Una recensione del libro di Mauro Varotto (Einaudi, 2020)

L’opera di Varotto riesce a superare lo stereotipo della montagna intesa come limen e spazio di conquista da parte di cittadini irrequieti, per risemantizzarla entro un discorso sul paesaggio di cui è nel contempo sia prodotto che elemento fondativo.

I nomi, che si diedero alle cose, ci permettono di parlare delle cose stesse.

Tra queste “cose da nominare” c’era una dimensione geografica che ancora rimaneva priva di identificabilità: la montagna di mezzo finalmente descritta da Mauro Varotto.

La montagna di mezzo è sempre stata lì. É la zona che da nord abbraccia casa mia e di cui ho iniziato a salire i versanti, a guardarmi intorno e a fare alcune considerazioni su cosa volgia dire montagna. Ci sono passato atraverso mille e mille volte, su di lei ho lavorato e lavoro, ma non chiamandola in nessun modo, se non riferendomi ad altro, non la potevo osservarla bene. Nei miei pensieri è stata, di volta in volta, le prealpi, la pedemontana, quei primi rilievi e colline che si staccano dalla pianura. Adesso è montagna di mezzo.

A lei associo tre parole: storia, conflitto e responsabilità.

Storia, perché dallo studio di come l’essere umano si è relazionato ai rilievi si possono capire le stagioni della cultura umana in rapporto all’ambiente, passando ovviamente per le due guerre mondiali che hanno avuto, per noi della Penisola, una dimensione particolarmente montana.

Conflitto, perché qualsiasi azione si compia in altura ha delle conseguenze in tutto l’ecosistema. La montagna, a causa soprattutto la sua “riscoperta recente” da parte del turismo di massa accortosi che la montagna esiste anche d’estate, è inoltre al centro dell’irrisolta dicotomia tra centro e periferia che da sempre esacerba gli animi, distinguendo tra vari “noi” e moltissimi “loro”.

Responsabilità,che un po’ è la somma delle altre due. Proprio perché non è casa tua, porta rispetto. Proprio perché se non stai attento muori, porta rispetto. Proprio perché è di tutti, e con di tutti mi riferisco all’istanza degli usi civici, si deve portare rispetto.

Mi sembra che in Montagne di mezzo il prof. Varotto tocchi tutte e tre queste istanze e attraverso citazioni di testi, documentari e ricerche permetta al lettore di farle proprie. Il libro, con grande chiarezza analitica, restituisce la complessità storica, antropologica e economica che sta dietro la parola montagne.

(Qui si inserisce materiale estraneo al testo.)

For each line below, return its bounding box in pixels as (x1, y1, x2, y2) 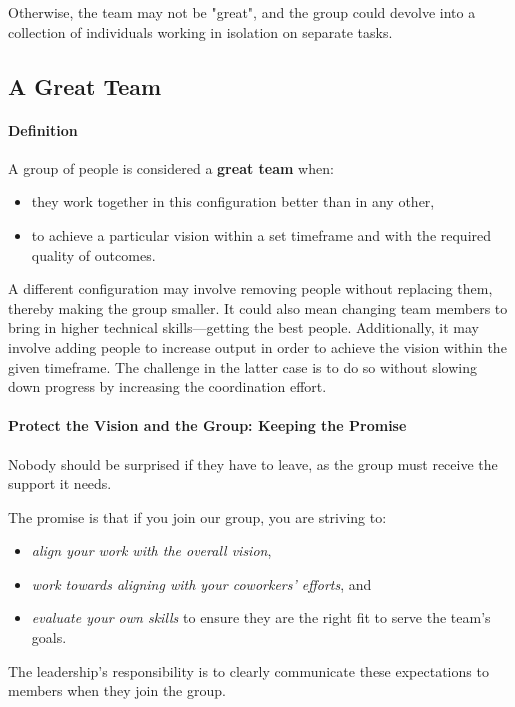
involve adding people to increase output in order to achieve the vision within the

Il prof. Varotto accompagna il lettore per mano attraverso la storia del popolamento montano, dialogando con lui in un lessico puntuale e specialistico, proprio anche della geologia e della sociologia. non si risparmia gli argomenti più ostici per il pubblico generalista come l’invenzione della tradizione legata alla produzione alimentare d’altura, l’idea che le zone di tutela totale non siano necessariamente un approccio efficace, la conclusione che c’è una montagna che vince e una montagna che perde.

Parte da lontano per arrivare molto vicino, al concreto, a quegli esempi di popolamento e spopolamento che, per quel che mi riguarda, ho comunque difficoltà a definire tendenza o controtendenza di oggi. Che si parli di Alpi o di Appennini la montagna di mezzo è lì, dove le cose sono successe nel silenzio dello spopolamento e dove stanno ancora succedendo, stavolta in maniera molto meno silenziosa, nei fenomeni di ripopolamento in atto.

Perché la montagna non è panorama, ma paesaggio.